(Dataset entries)

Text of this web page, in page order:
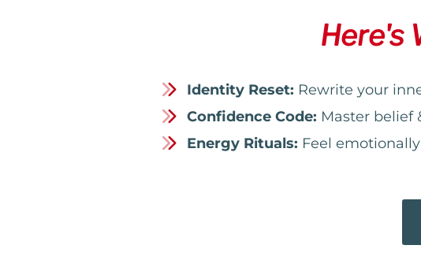
Here's
Identity Reset: Rewrite your
Confidence Code: Master belief
Energy Rituals: Feel
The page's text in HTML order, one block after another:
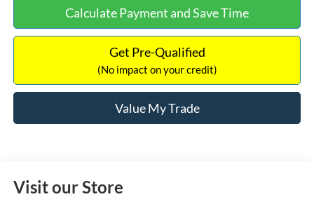
Calculate Payment and Save Time
Get Pre-Qualified
(No impact on your credit)
Value My Trade
Visit our Store
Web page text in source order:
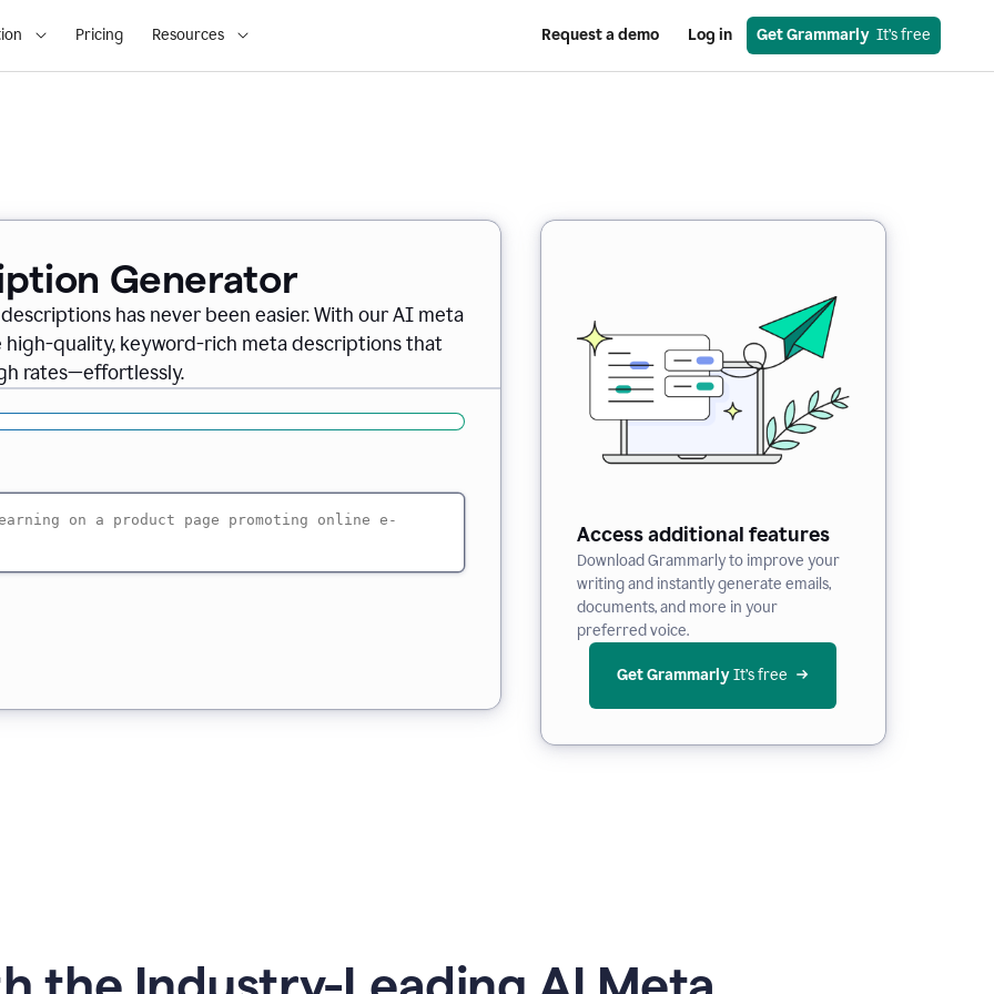
Pricing Resources Request a demo Log in Get Grammarly
  It’s free
Generator
has never been easier. With our AI meta
quality, keyword-rich meta descriptions that
rates—effortlessly.
Access additional features
Download Grammarly to improve your
writing and instantly generate emails,
documents, and more in your
preferred voice.
Get Grammarly It’s free
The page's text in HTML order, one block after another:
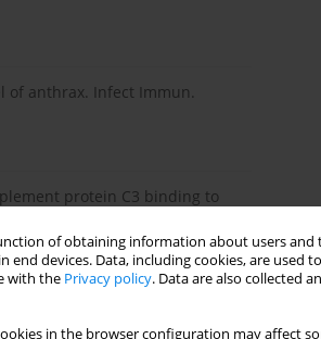
of obtaining information about users and
devices. Data, including cookies, are used
with the Privacy policy. Data are also collected
in the browser configuration may affect
of anthrax. Infect Immun.
protein C3 binding to
2009; 46: 306-314.
internalization by
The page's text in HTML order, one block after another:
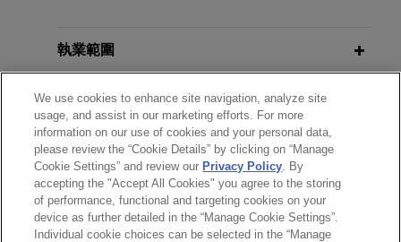
Large financial institution leads
syndicate of lenders on $125 million
senior secured revolving credit
facility for leading commercial
rooftop solar developer
Jones Day represented a large financial
institution, as administrative agent, in connection
with a $125 million syndicated senior secured
revolving credit facility provided to a leading
執業範圍
分所
學歷
執業與法院資格
We use cookies to enhance site navigation, analyze site
usage, and assist in our marketing efforts. For more
information on our use of cookies and your personal data,
please review the “Cookie Details” by clicking on “Manage
Cookie Settings” and review our Privacy Policy. By
accepting the "Accept All Cookies" you agree to the storing
of performance, functional and targeting cookies on your
device as further detailed in the “Manage Cookie Settings”.
Individual cookie choices can be selected in the “Manage
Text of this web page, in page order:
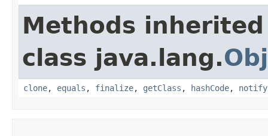
Methods
class java.lang.
clone, equals , finalize, getClass , hashCode, notify
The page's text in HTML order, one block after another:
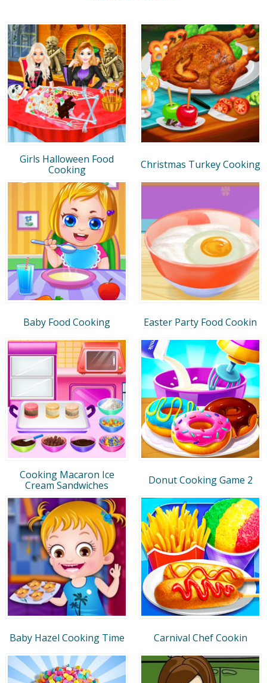
Girls Halloween Food
Cooking
Christmas Turkey Cooking
Baby Food Cooking Easter Party Food Cookin
Cooking Macaron Ice
Cream Sandwiches
Donut Cooking Game 2
Baby Hazel Cooking Time Carnival Chef Cookin
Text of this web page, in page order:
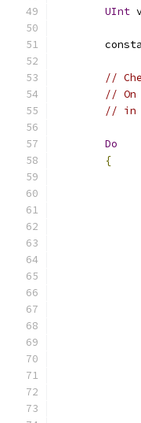
UInt
//
// On
// in
Do
{
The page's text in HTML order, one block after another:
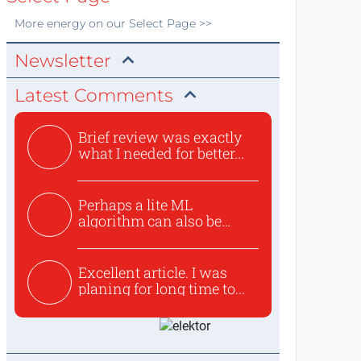
More energyon our Select Page >>
Newsletter
Latest Comments
Brief review was exactly
what I needed for better...
Perhaps a lite ML
algorithm can also be
Excellent article. I was
planing for long time to...
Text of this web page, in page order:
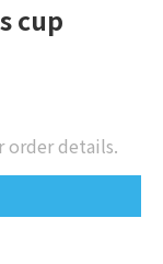
cup
order details.
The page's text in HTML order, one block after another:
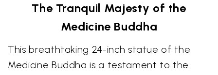
The Tranquil Majesty of the
Medicine Buddha
This breathtaking 24-inch statue of the
Medicine Buddha is a testament to the
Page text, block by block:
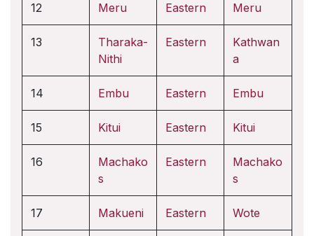
12 Meru Eastern Meru
13
Tharaka-
Nithi
Eastern
Kathwan
a
14 Embu Eastern Embu
15 Kitui Eastern Kitui
16
Machako
s
Eastern
Machako
s
17 Makueni Eastern Wote
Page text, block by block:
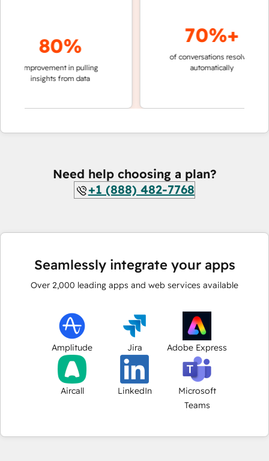
80%
improvement in pulling
insights from data
70%+
of conversations resolved
automatically
Need help choosing a plan?
+1 (888) 482-7768
Seamlessly integrate your apps
Over 2,000 leading apps and web services available
Amplitude Jira Adobe Express
Aircall LinkedIn
Microsoft
Teams
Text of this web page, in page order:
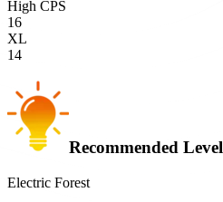
High CPS
16
XL
14
Recommended Level
Electric Forest
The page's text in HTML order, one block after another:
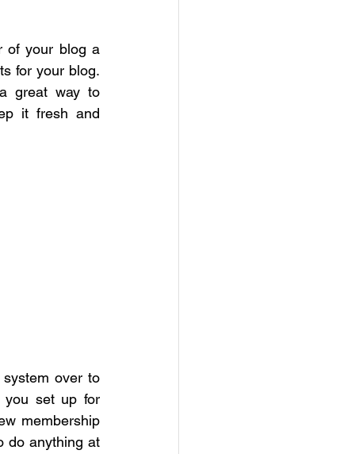
of your blog a
for your blog.
great way to
it fresh and
you set up for
membership
do anything at
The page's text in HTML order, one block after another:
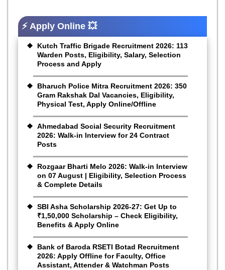
⚡ Apply Online 💥
Kutch Traffic Brigade Recruitment 2026: 113
Warden Posts, Eligibility, Salary, Selection
Process and Apply
Bharuch Police Mitra Recruitment 2026: 350
Gram Rakshak Dal Vacancies, Eligibility,
Physical Test, Apply Online/Offline
Ahmedabad Social Security Recruitment
2026: Walk-in Interview for 24 Contract
Posts
Rozgaar Bharti Melo 2026: Walk-in Interview
on 07 August | Eligibility, Selection Process
& Complete Details
SBI Asha Scholarship 2026-27: Get Up to
₹1,50,000 Scholarship – Check Eligibility,
Benefits & Apply Online
Bank of Baroda RSETI Botad Recruitment
2026: Apply Offline for Faculty, Office
Assistant, Attender & Watchman Posts
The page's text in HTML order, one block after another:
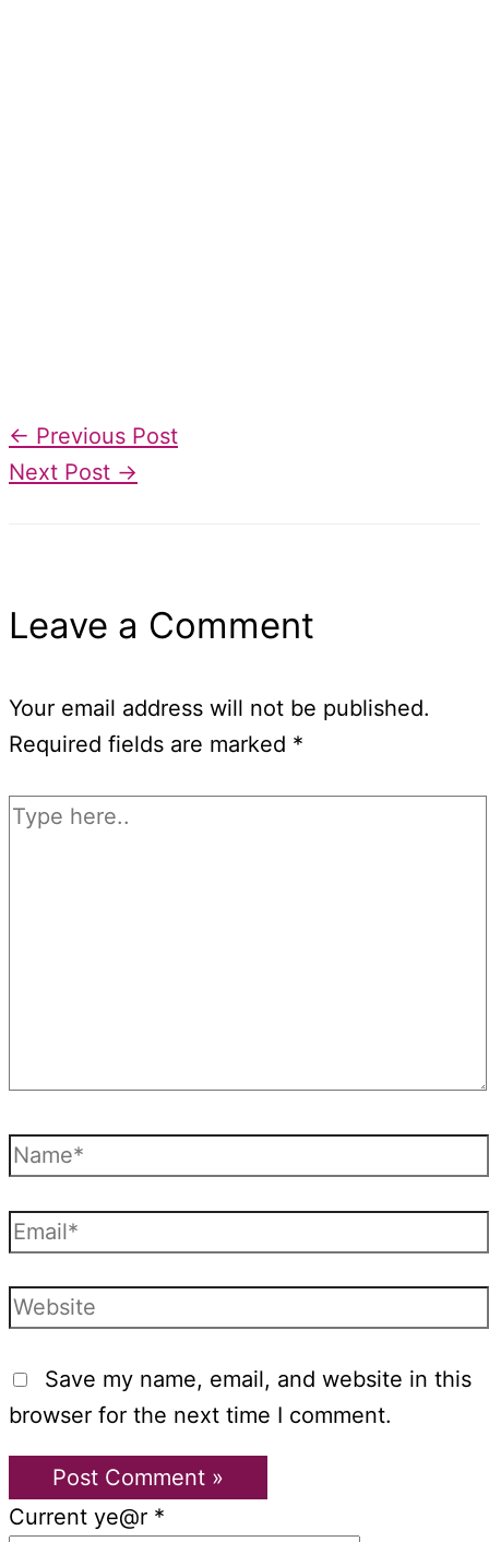
← Previous Post
Next Post →
Leave a Comment
Your email address will not be published.
Required fields are marked *
Type
Name*
Email*
Website
Save my name, email, and website in this
browser for the next time I comment.
Current ye@r *
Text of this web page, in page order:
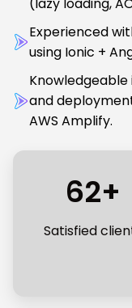
Experienced
using Ionic +
Knowledgeable
and
AWS Amplify.
62+
Satisfied
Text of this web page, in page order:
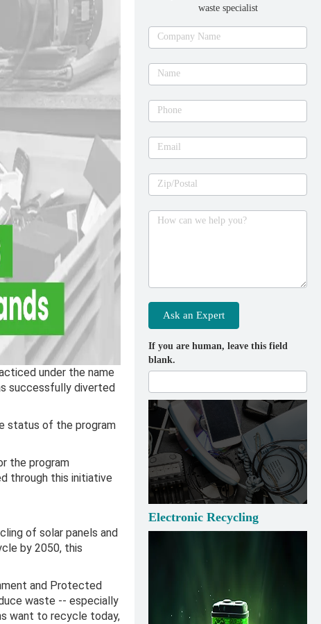
under the name
successfully diverted
status of the program
the program
through this initiative
of solar panels and
by 2050, this
and Protected
waste -- especially
want to recycle today,
waste specialist
Ask
an
expert
Company Name
Name
Phone
Email
Zip/Postal
How can we help you?
Ask an Expert
If you are human, leave this field
blank.
Electronic Recycling
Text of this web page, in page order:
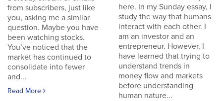
from subscribers, just like
you, asking me a similar
question. Maybe you have
been watching stocks.
You’ve noticed that the
market has continued to
consolidate into fewer
and...
Read More
here. In my Sunday essay, I
study the way that humans
interact with each other. I
am an investor and an
entrepreneur. However, I
have learned that trying to
understand trends in
money flow and markets
before understanding
human nature...
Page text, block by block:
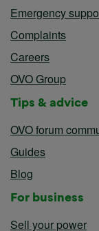
Emergency
Complaints
Careers
OVO Group
Tips & advice
OVO forum
Guides
Blog
For business
Sell your power
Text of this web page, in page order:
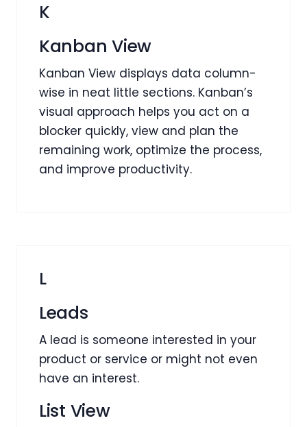
K
Kanban View
Kanban View displays data column-
wise in neat little sections. Kanban’s
visual approach helps you act on a
blocker quickly, view and plan the
remaining work, optimize the process,
and improve productivity.
L
Leads
A lead is someone interested in your
product or service or might not even
have an interest.
List View
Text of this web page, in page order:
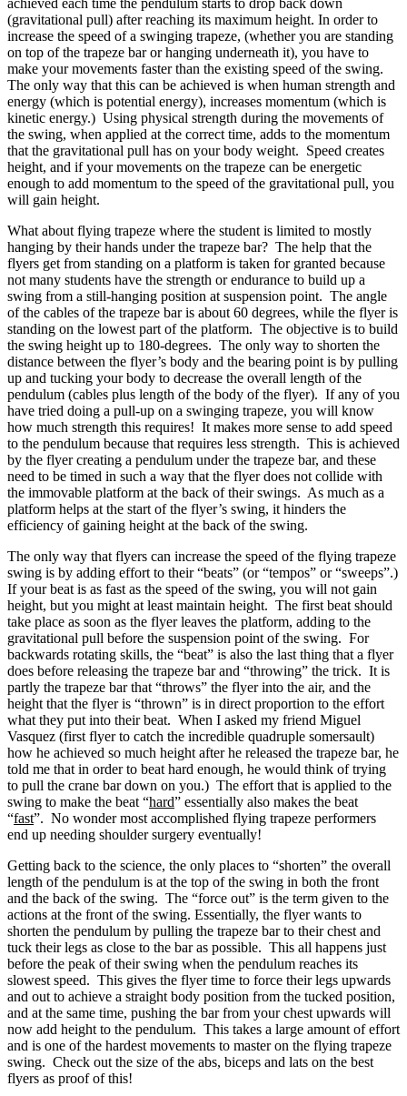
achieved each time the pendulum starts to drop back down
(gravitational pull) after reaching its maximum height. In order to
increase the speed of a swinging trapeze, (whether you are standing
on top of the trapeze bar or hanging underneath it), you have to
make your movements faster than the existing speed of the swing.
The only way that this can be achieved is when human strength and
energy (which is potential energy), increases momentum (which is
kinetic energy.) Using physical strength during the movements of
the swing, when applied at the correct time, adds to the momentum
that the gravitational pull has on your body weight. Speed creates
height, and if your movements on the trapeze can be energetic
enough to add momentum to the speed of the gravitational pull, you
will gain height.
What about flying trapeze where the student is limited to mostly
hanging by their hands under the trapeze bar? The help that the
flyers get from standing on a platform is taken for granted because
not many students have the strength or endurance to build up a
swing from a still-hanging position at suspension point. The angle
of the cables of the trapeze bar is about 60 degrees, while the flyer is
standing on the lowest part of the platform. The objective is to build
the swing height up to 180-degrees. The only way to shorten the
distance between the flyer’s body and the bearing point is by pulling
up and tucking your body to decrease the overall length of the
pendulum (cables plus length of the body of the flyer). If any of you
have tried doing a pull-up on a swinging trapeze, you will know
how much strength this requires! It makes more sense to add speed
to the pendulum because that requires less strength. This is achieved
by the flyer creating a pendulum under the trapeze bar, and these
need to be timed in such a way that the flyer does not collide with
the immovable platform at the back of their swings. As much as a
platform helps at the start of the flyer’s swing, it hinders the
efficiency of gaining height at the back of the swing.
The only way that flyers can increase the speed of the flying trapeze
swing is by adding effort to their “beats” (or “tempos” or “sweeps”.)
If your beat is as fast as the speed of the swing, you will not gain
height, but you might at least maintain height. The first beat should
take place as soon as the flyer leaves the platform, adding to the
gravitational pull before the suspension point of the swing. For
backwards rotating skills, the “beat” is also the last thing that a flyer
does before releasing the trapeze bar and “throwing” the trick. It is
partly the trapeze bar that “throws” the flyer into the air, and the
height that the flyer is “thrown” is in direct proportion to the effort
what they put into their beat. When I asked my friend Miguel
Vasquez (first flyer to catch the incredible quadruple somersault)
how he achieved so much height after he released the trapeze bar, he
told me that in order to beat hard enough, he would think of trying
to pull the crane bar down on you.) The effort that is applied to the
swing to make the beat “hard” essentially also makes the beat
“fast”. No wonder most accomplished flying trapeze performers
end up needing shoulder surgery eventually!
Getting back to the science, the only places to “shorten” the overall
length of the pendulum is at the top of the swing in both the front
and the back of the swing. The “force out” is the term given to the
actions at the front of the swing. Essentially, the flyer wants to
shorten the pendulum by pulling the trapeze bar to their chest and
tuck their legs as close to the bar as possible. This all happens just
before the peak of their swing when the pendulum reaches its
slowest speed. This gives the flyer time to force their legs upwards
and out to achieve a straight body position from the tucked position,
and at the same time, pushing the bar from your chest upwards will
now add height to the pendulum. This takes a large amount of effort
and is one of the hardest movements to master on the flying trapeze
swing. Check out the size of the abs, biceps and lats on the best
flyers as proof of this!

__Exercise__.
Scan the records above for the string "pulling", then report every line that contains it.

__Response__.
improvement in pulling
distance between the flyer’s body and the bearing point is by pulling
shorten the pendulum by pulling the trapeze bar to their chest and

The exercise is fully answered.